(Data extracted from a collection)
——
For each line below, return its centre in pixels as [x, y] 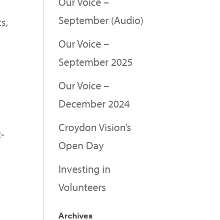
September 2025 [96, 62]
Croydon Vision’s [95, 127]
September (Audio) [101, 20]
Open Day [81, 145]
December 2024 [94, 103]
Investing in [85, 169]
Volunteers [82, 187]
——
▶ **WHAT TO WORK ON**
Return all the records exactly, excluding images.

▶ **ANSWER**
For each line below, return its centre in pixels as [x, y] 
September 2025 [96, 62]
Croydon Vision’s [95, 127]
September (Audio) [101, 20]
Open Day [81, 145]
December 2024 [94, 103]
Investing in [85, 169]
Volunteers [82, 187]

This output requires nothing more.